Но тут кухарка внесла остальные закуски, и я сказала Маньковичу, что мазурка будет после ужина, а теперь нужно звать гостей в эту комнату и предупредить их, что здесь негде сесть.

– Господа! Ужин накрыт à la fourchette[3], – зычно провозглашал он шутливым тоном, как бы желая придать что-то более торжественное закуске, которая у всех наших знакомых в это время была крайне скромною. – Господа, извольте направляться в эту комнату. За недостатком места для чересчур многолюдного собрания в этом милом нашему сердцу и гостеприимном доме пусть каждый возьмет, что ему по вкусу, и уходит в другие комнаты. – Его слова были покрыты шумными рукоплесканиями. Еще многие подходили к закусочному столу, когда из другой комнаты послышались голоса, требующие, чтобы Е. К. Гайдебурова спела что-нибудь. То была женщина лет 23, среднего роста, очень просто одетая, с белокурыми, прямыми, коротко остриженными, как у многих в то время, волосами, с чрезвычайно симпатичными и подвижными чертами лица. Она с необыкновенным юмором и экспрессией) пела комические песенки и дуэты.

 
Куманек, побывай у меня,
Душа-радость, побывай у меня… –
 

раздался ее небольшой, но приятный и звучный сопрано; она выражала свое пожелание заискивающим, сентиментальным голосом и лукаво блестевшими глазами. Ей громким баритоном отвечал студент, точно сдерживая свой грубый голос, и желая придать ему нежность. Это пение было настоящим сценическим представлением. Все покатывались со смеху, и когда оно окончилось, публика потребовала повторения. Затем следовали различные танцы и наконец мазурка с разнообразными фигурами и с разудалым подъемом, во время которой то здесь, то там мелькала пара танцующих – Маньковича с Тонею.

Когда все разошлись, Тоня потянула меня в комнату, где для нее была приготовлена постель.

– Ну, теперь я уже намозолю вам глаза! Буквально каждый вторник буду являться! Такое задушевное веселье! Господи, а я-то ведь чуть совсем не прозевала его! И как странно: ведь целый вечер мы только бесились, школьничали, пели, а меня точно окрылило какою-то отвагой. Честное слово, – никакого страха не чувствую перед завтрашним объяснением с тетками.

– Тоня, милая, ведь в таком случае тебе скоро и совсем не захочется жить у них. Как Ушинский, так и все наши будут беспрестанно стыдить тебя, что ты живешь с этими ханжами, проводишь жизнь так бесполезно и скучно, как столетняя старуха.
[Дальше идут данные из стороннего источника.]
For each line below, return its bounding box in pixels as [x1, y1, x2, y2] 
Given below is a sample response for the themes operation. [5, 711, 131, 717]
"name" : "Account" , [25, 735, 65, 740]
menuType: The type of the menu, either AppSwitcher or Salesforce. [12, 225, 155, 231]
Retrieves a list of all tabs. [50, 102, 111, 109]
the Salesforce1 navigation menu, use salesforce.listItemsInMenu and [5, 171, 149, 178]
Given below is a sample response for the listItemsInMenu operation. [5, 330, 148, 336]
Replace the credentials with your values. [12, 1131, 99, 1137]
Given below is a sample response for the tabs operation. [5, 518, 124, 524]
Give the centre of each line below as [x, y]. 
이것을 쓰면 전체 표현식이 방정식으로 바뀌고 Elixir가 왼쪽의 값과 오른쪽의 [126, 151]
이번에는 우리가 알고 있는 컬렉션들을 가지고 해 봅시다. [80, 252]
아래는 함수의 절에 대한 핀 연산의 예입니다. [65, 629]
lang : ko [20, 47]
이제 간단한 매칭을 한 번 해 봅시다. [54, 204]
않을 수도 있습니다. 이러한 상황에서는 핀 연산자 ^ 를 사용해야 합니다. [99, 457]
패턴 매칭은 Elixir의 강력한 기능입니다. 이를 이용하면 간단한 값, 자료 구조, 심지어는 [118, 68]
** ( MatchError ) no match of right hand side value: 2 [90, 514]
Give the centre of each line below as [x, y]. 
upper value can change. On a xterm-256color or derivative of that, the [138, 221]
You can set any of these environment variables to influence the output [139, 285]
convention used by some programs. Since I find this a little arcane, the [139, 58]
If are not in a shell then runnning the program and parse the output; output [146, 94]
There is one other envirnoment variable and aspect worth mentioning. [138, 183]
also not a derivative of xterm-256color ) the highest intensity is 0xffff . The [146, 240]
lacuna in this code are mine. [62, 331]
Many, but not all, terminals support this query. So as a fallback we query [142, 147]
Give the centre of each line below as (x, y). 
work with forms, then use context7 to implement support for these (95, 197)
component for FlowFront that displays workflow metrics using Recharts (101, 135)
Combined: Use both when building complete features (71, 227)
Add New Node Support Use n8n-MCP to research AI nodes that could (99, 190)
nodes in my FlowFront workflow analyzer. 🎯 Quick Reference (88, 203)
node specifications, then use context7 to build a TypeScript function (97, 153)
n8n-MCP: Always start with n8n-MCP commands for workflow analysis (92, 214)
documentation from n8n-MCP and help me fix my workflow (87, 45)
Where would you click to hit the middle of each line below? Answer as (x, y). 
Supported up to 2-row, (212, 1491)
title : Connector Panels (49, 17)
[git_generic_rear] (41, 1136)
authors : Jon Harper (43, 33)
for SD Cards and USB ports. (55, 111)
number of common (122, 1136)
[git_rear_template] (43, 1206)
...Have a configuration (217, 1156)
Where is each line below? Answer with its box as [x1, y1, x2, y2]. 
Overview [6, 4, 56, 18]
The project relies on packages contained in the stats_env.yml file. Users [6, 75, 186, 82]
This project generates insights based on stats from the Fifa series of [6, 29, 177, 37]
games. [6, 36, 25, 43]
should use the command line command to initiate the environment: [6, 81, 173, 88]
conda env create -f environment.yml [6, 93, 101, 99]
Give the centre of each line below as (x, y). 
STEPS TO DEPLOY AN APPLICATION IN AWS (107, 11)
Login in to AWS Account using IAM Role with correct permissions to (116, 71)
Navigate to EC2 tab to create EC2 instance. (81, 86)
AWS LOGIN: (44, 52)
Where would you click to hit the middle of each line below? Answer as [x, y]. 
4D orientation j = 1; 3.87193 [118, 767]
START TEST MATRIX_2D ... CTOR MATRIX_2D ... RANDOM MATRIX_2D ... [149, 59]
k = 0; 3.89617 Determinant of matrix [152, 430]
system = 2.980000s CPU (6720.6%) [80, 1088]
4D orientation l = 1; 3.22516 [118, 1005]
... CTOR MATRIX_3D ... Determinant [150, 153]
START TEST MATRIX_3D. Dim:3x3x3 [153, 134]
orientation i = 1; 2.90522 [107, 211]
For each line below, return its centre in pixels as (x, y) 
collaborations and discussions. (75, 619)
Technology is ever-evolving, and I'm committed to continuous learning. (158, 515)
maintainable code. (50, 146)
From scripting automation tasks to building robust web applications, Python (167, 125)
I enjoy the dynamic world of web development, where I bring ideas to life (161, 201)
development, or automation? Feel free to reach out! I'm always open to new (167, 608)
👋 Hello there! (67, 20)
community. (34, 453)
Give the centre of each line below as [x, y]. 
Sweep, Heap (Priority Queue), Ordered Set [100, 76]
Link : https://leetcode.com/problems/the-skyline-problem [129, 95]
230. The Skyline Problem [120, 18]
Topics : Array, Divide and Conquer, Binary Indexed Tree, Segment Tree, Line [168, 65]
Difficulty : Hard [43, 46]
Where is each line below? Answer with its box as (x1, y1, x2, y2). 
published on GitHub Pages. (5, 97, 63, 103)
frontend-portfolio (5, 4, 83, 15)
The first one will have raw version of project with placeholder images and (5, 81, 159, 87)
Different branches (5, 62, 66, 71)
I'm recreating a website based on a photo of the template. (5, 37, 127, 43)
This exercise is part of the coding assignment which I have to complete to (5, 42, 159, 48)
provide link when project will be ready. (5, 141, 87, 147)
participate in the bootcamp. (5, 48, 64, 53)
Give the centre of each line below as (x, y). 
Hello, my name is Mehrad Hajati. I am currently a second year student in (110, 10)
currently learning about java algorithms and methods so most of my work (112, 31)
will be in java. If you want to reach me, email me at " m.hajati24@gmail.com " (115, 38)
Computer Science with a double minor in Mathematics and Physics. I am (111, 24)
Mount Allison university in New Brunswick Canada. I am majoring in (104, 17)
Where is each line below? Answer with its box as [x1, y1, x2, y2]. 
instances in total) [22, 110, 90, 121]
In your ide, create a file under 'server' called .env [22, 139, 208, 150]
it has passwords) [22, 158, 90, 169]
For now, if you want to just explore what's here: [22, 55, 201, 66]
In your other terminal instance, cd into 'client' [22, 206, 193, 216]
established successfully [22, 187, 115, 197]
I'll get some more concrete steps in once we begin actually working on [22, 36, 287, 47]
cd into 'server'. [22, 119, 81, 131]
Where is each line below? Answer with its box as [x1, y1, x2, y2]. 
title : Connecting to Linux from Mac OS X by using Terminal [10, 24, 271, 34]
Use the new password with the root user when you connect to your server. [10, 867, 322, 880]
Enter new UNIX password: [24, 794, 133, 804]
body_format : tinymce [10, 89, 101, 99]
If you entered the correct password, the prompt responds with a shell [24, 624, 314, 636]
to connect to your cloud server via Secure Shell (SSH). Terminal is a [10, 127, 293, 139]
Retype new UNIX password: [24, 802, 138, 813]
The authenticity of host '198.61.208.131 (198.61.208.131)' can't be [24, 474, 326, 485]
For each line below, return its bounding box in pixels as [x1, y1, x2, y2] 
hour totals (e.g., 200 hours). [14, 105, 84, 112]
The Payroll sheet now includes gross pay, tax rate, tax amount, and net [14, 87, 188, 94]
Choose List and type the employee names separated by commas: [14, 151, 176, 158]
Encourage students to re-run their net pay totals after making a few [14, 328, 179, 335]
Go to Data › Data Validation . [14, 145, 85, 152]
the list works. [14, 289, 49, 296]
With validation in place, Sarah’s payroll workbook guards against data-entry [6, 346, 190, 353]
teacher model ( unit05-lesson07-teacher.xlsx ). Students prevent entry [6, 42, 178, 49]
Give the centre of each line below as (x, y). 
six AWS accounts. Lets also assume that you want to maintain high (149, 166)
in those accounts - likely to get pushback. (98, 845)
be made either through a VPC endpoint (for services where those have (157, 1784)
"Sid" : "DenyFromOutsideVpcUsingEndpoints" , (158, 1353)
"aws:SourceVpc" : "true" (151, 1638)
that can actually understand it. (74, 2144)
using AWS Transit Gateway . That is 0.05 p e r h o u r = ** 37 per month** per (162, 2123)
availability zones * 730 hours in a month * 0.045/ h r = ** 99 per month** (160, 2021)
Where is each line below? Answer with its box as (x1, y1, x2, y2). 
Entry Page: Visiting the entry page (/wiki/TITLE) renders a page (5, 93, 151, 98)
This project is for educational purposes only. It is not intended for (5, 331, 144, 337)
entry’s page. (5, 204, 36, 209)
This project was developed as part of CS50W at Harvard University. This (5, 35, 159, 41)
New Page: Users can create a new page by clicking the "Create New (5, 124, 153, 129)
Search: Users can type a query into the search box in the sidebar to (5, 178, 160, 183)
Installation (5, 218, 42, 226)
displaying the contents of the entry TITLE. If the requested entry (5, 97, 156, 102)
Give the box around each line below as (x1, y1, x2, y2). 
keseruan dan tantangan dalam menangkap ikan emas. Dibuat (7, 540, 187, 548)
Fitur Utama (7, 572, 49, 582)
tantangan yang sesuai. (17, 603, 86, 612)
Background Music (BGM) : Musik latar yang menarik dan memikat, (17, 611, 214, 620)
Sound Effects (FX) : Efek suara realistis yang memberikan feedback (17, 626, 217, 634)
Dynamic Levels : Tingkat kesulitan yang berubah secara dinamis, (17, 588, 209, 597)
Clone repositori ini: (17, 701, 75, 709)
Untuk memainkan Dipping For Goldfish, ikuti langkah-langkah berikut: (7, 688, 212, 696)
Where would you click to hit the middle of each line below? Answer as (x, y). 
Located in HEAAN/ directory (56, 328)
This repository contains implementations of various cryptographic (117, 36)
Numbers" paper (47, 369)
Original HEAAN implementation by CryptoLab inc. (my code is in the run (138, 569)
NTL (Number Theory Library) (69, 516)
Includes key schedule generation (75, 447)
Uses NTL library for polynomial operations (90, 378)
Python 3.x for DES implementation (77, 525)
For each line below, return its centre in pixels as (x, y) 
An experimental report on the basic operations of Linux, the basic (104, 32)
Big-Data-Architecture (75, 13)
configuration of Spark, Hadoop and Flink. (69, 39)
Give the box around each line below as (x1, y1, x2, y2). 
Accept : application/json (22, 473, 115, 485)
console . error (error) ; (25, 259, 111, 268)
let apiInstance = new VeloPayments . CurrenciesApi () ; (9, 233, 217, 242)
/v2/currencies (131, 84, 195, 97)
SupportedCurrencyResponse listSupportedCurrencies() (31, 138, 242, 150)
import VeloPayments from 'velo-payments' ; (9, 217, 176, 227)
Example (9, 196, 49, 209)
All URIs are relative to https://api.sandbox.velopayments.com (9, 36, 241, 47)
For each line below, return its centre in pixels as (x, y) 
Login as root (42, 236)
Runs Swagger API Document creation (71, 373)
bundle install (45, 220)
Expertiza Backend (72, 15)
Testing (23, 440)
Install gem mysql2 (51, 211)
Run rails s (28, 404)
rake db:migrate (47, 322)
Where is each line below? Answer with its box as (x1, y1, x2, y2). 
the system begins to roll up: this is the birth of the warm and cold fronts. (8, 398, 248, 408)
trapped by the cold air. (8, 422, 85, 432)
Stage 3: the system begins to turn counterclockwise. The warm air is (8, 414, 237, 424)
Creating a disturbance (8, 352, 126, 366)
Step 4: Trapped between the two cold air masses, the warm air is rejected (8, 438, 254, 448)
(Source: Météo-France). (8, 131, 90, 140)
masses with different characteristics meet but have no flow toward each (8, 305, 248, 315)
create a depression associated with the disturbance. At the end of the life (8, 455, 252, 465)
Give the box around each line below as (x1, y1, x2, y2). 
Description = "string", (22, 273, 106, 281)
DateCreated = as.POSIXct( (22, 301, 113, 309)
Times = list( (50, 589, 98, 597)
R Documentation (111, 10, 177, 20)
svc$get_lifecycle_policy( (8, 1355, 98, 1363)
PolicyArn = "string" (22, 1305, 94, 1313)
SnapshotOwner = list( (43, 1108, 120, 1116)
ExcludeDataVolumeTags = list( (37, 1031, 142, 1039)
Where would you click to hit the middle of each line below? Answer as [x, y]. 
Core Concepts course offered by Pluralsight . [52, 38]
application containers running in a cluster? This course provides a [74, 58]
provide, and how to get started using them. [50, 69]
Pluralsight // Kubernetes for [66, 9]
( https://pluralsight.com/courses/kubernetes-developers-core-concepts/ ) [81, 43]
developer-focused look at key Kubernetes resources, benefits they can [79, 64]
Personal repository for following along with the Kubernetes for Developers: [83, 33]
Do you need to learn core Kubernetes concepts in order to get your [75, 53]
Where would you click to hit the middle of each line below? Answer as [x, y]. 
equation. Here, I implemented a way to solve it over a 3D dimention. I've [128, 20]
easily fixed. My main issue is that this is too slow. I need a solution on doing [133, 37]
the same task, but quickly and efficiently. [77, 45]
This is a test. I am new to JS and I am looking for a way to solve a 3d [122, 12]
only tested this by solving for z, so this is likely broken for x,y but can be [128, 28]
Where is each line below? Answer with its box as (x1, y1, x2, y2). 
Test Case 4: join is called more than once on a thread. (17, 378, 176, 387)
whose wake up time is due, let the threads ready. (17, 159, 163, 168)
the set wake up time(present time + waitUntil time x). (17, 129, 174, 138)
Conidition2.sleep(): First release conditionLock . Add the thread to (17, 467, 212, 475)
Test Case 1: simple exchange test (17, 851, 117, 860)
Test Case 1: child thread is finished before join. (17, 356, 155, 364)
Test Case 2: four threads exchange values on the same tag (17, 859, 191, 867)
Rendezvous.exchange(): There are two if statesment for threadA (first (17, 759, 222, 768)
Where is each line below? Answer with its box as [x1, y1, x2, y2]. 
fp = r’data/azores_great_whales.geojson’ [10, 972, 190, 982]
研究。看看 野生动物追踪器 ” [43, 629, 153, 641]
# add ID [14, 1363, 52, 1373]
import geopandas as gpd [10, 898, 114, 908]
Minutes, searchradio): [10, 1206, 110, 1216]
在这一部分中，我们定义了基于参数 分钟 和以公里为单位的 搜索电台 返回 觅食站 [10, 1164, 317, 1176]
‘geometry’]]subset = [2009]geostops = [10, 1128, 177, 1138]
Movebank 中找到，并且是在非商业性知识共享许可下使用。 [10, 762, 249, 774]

– Это все же лучше, чем гувернантство.

– Наоборот, ты в гувернантках была бы более независимою: могла бы каждый вечер читать не только жития святых, но и выезжать, куда бы захотела.

– Какие вы все странные: Ушинский, ты и другие, с которыми мне приходилось говорить: вы воображаете, что человек решительно все может сделать с собою, что только он пожелает. А если у меня такой темперамент, что меня не воспламеняют даже самые чудные идеи! А если я окажусь неспособной к самостоятельной жизни? Если я не могу долее учиться, если мне до тошноты надоели книги? Нет, нет, над этим нужно сильно призадуматься, прежде чем решиться порвать с моими тетушками! Я всегда думаю: как бы не прогадать, как бы не было бы хуже от перемены?

III

Когда Тоня приехала ко мне в следующий вторник, она рассказала, как после своего возвращения от нас она прямо заявила теткам, что если они желают, чтоб она оставалась в их доме, она не будет сидеть у них безвыездно. Она поставила непременным условием – пользоваться каждый вечер полною, бесконтрольною свободою.

На этот раз старухи совсем не кричали на нее, видимо, они были даже смущены. Вероятно, они нашли для себя невыгодным порывать с даровою экономкою и чтицею.

– Ведь мы не хотели только, чтобы ты выезжала одна. Все, что мы говорили, мы нашли нужным сказать для твоей же пользы. И чего тебе не хватает у нас? Кажется, ты вполне обеспечена?

– Если бы крестный не посылал мне двадцати пяти рублей в месяц, я не могла бы купить себе даже башмаков. Я порядочно знаю иностранные языки и всегда могу получить место рублей на сорок в месяц и еще выговорить вечера для выездов и для собственного чтения.

Алтаевы, видимо, не ожидали, что Тоне может прийти в голову такая простая мысль о получке довольно изрядного для того времени вознаграждения за свой труд, и кончили тем, что огорченно проговорили:

– Обо всем этом нужно подумать… Тебе, вероятно, не говорил твой опекун, что, если бы мы с тобою поладили, мы бы по завещанию оставили тебе половину нашего состояния. Имей в виду, что других родственников у нас нет и нам было бы очень приятно сделать наследницею нашу родную племянницу-сироту.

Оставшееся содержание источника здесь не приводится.